WI: Pushyamitra Shunga fails, Mauryas stay in power?

Around 185 BC, when the Maurya Empire was in the terminal stages of it's decline, a general known as Pushyamitra Shunga overthrew the last Maurya emperor, triggering a Greco-Bactrian invasion, and harshly persecuted Buddhists. The gains made by Greco-Bactria would become the Indo-Greek kingdom, and it greatly influenced the history of the subcontinent. What if Pushyamitra failed to assasinate Brihadratha, and the Mauryas remained? How much longer can the Mauryans survive? What is likely to bring them down? What happens to the Deccan? And what happens to the Greco-Bactrians and the nomads of the region?
 
the mauryan empire would endure for maybe another or two generations before falling apart. by 185 bc things were too much against the empire: rebellious population, powerful autonomous lords, free falling economic system, increased dissent among the hindus etc.
 
Well, one of the immediate effects I can see is no Greco-Bactrian invasion of the Northwest. Their whole cassus belli was to protect the Sangha and restore Mauryan sovereignty. Brihadratha was the husband of Berenike, Demetrius' daughter and Pushyamitra antagonized an alliance that had existed since the time of Devavarman.

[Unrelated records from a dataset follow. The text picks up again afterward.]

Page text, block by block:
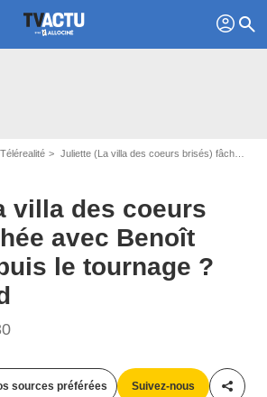
profil search
Juliette (La villa des coeurs brisés) fâchée avec Benoît Dubois depuis le tournage ? Elle répond
villa des coeurs
avec Benoît
le tournage ?
sources préférées Suivez-nous
La villa des coeurs brisés / TFX

This might mean a longer flourishing and more direct Hellenic influence in the region. The Satavahanas will also nominally remain vassals of the Mauryans for longer, no one was gonna rebel while the imperial family still sat in Pataliputra. Shatadhanvan's rule had ensured that. But can the empire last on a whole? Hard to tell. Romola Thapar supposes that Brihadratha's predecessor had put into motion a small restoration of Mauryan power and given that Brihadratha ruled for over nine years prior to his assassination might indicate the imperial household was tightening it's hold on the bureaucrats and feudatories again.